European Commission As a deadly disease that people can catch from ticks moves across the continent, the EU is seeking new tests and a vaccine for the infection.
A 62-year-old man was bitten by a tick while hiking through fields in Spain. Two days later he began to feel ill and was taken to a hospital in Madrid, where his condition deteriorated rapidly. He died on the ninth day of his illness.
This was in 2016 and proved to be the first fatality in Spain caused by Crimean-Congo haemorrhagic fever (CCHF), a disease spread by ticks that starts with flu-like symptoms and often can end in organ failure.
Northward advance
‘The ticks are moving up through Europe due to climate change, with longer and drier summers,’ said Professor Ali Mirazimi, a virologist at the Karolinska Institute in Sweden.
The initial case was challenging to diagnose for Spanish doctors because the haemorrhagic fever had been absent from western Europe. A nurse at the patient’s hospital also contracted the fever from him, but survived after weeks in intensive care.

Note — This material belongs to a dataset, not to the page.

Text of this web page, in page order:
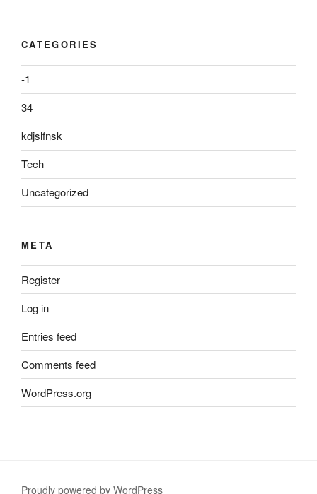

Then, in July 2022, another man in Spain was hospitalised with the same disease. Scientists are now warning that CCHF, which can kill between 10% and 40% of patients, is spreading northward and westward in Europe.
It is caused by a virus in a type of tick that feeds on small animals when it’s a juvenile and then moves to larger ones, including livestock, as an adult.
CCHF was first described during an outbreak in 1944 among soldiers in Crimea on the northern coast of the Black Sea and sporadic outbreaks are still recorded today, especially in Africa, eastern Europe, Turkey, central Asia and India. The disease is spreading globally.
One infected tick can produce thousands of infected eggs. The young ticks feed on small mammals such as rabbits as well as on birds.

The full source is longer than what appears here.